We haven’t tried Micron with smaller size.
- The patch is as below:
static int pci_quirk_fake_microsemi_pfx_acs(struct pci_dev *dev) {
dev->dev_flags |= PCI_DEV_FLAGS_ACS_ENABLED_QUIRK;
pci_info(dev, "pci_quirk_fake_microsemi_pfx_acs");
return 0;
}
static const struct pci_dev_acs_ops {
u16 vendor;
u16 device;
int (*enable_acs)(struct pci_dev *dev);
int (*disable_acs_redir)(struct pci_dev *dev);
} pci_dev_acs_ops[] = {
{ PCI_VENDOR_ID_INTEL, PCI_ANY_ID,
.enable_acs = pci_quirk_enable_intel_pch_acs,
},
{ PCI_VENDOR_ID_INTEL, PCI_ANY_ID,
.enable_acs = pci_quirk_enable_intel_spt_pch_acs,
.disable_acs_redir = pci_quirk_disable_intel_spt_pch_acs_redir,
},
{ PCI_VENDOR_ID_MICROSEMI, PCI_DEVICE_ID_MICROSEMI_SWITCH_PORT,
.enable_acs = pci_quirk_fake_microsemi_pfx_acs,
},
};
pci_ids.h
#define PCI_VENDOR_ID_PMC_Sierra 0x11f8
#define PCI_VENDOR_ID_MICROSEMI 0x11f8
#define PCI_DEVICE_ID_MICROSEMI_SWITCH_PORT 0x8573
I have talked with Vendor and the firmware on the NVMe is the latest version.
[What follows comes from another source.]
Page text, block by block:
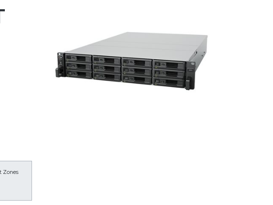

Yes, please also share the Apacer lspci -vvv result.
Hi,
I just notice you have this added in your patch.
dev->dev_flags |= PCI_DEV_FLAGS_ACS_ENABLED_QUIRK;
Could you remove it and also the print and run again? As we know it would be executed so we don’t need print now.